--- START ---

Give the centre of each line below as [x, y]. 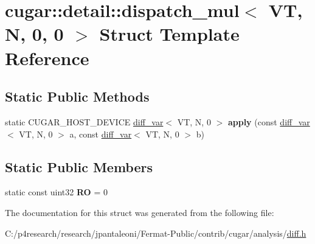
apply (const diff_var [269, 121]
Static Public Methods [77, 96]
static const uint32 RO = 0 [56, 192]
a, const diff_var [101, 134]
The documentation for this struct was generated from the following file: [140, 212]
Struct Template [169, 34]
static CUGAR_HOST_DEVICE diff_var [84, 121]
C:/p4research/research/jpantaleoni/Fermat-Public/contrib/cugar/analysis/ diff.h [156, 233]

--- END ---
--- START ---

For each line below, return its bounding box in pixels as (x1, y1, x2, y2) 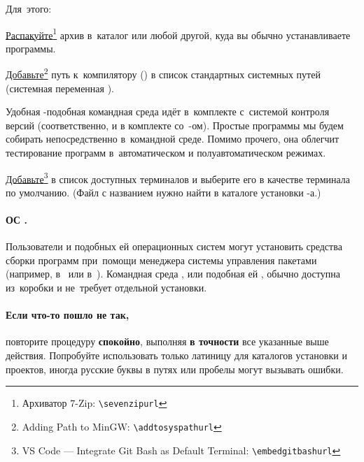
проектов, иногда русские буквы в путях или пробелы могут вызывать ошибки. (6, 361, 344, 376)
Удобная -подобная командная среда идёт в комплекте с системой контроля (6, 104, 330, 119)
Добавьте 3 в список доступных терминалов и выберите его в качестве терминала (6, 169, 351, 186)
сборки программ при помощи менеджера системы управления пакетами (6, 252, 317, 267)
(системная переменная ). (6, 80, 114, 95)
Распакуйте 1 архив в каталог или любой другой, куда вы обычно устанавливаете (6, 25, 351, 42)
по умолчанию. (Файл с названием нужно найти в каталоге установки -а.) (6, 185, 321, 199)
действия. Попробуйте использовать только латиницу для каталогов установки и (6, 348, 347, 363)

--- END ---

Scan the material above for lines holding the string "Public" and copy those lines.

Static Public Methods [77, 96]
C:/p4research/research/jpantaleoni/Fermat-Public/contrib/cugar/analysis/ diff.h [156, 233]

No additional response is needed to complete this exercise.